Regarding these measures, this research made no attempt to ameliorate known survey design issues which may have caused quality issues. In reviewing these results, it is important therefore to remember that attention to quality in the upfront design and selection of respondents can greatly improve the chances of the final product yielding the highest quality
Comparison to benchmarks
Respondents were compared to third-party data on a range of non-demographic benchmarks to further examine how these sample sources differ - and how closely each approximates the U.S. population. Benchmarks were culled from census and other government sources, trade group data or large-scale nationwide surveys when independent sources were not available.
On non-technology benchmarks (Table 4), the three sample sources exhibited more similarities than differences - to each other and to the benchmarks. Overall, river sample had the least average variance.
On technology-related benchmarks (Table 5), there was some divergence between the general population and survey respondents, with online respondents in particular showing a tendency toward early adoption and high rates of device ownership.
On these measures, while the three sources again shared similarities, CATI in this case was closest to the overall benchmark average in having generally lower rates of technology ownership.
The calculation for the average absolute error is based on the averaged sum of the variance between the sample source and the benchmark.
Data quality considerations
In summary, there are areas of differences and similarities for each sample source, as well as corresponding data quality considerations.
The sample sources varied from each other in several key areas (online activities, technology adoption, and lifestyle attitudes; and offline activities like travel and smoking), while in other areas similarities among the three exist (such as entertainment/media device use and attitudes toward shopping and risk).
Data quality differences were mixed.
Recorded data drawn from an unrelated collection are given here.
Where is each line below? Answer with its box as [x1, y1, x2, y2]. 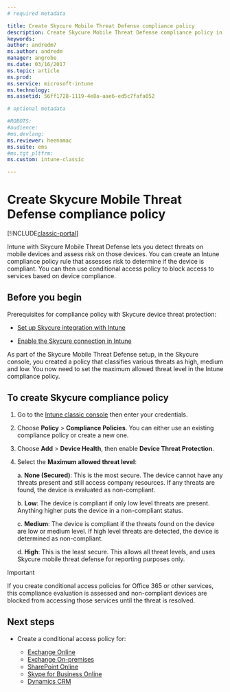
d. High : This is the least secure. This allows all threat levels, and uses [16, 547, 216, 556]
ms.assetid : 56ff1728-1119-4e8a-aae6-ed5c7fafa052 [7, 93, 155, 100]
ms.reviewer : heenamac [7, 137, 72, 144]
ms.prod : [7, 74, 32, 81]
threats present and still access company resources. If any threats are [16, 478, 215, 486]
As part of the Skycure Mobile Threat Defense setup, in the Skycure [7, 350, 199, 358]
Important [7, 568, 35, 576]
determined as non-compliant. [16, 534, 103, 543]
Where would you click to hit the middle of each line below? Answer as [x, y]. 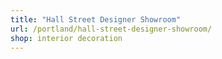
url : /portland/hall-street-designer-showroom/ [111, 29]
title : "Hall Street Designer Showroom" [96, 19]
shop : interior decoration [66, 38]
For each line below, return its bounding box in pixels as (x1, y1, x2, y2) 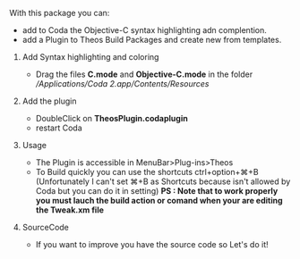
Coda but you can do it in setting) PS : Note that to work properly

Sample groups performed well and did not exhibit differences on measures like low-incidence benchmarks or straightlining, though issues appeared across the board on response inconsistency and data traps. River sample exhibited the lowest tendency to speed through the survey.
The largest and most important difference among the three sample sources appeared in their overall pattern of survey-taking participation. Panelists take more surveys and participate more frequently than other respondent groups, while CATI respondents take far fewer online surveys and participate much more rarely. River sample occupied a middle ground in terms of survey frequency - participating on occasion but not with significant frequency. Participants from all three sources are engaged in all types of research, with surprisingly few people having not participated in any other research over the past 12 months.
When designing a sampling frame, researchers should know the implications of each methodology and carefully consider how to mitigate risk. Thus, based on this research, we believe that panel is a good choice for low-incidence projects; CATI is best for research that might be skewed by online/technology adoption and behaviors; and river is the best option for reaching a random, less-surveyed online audience.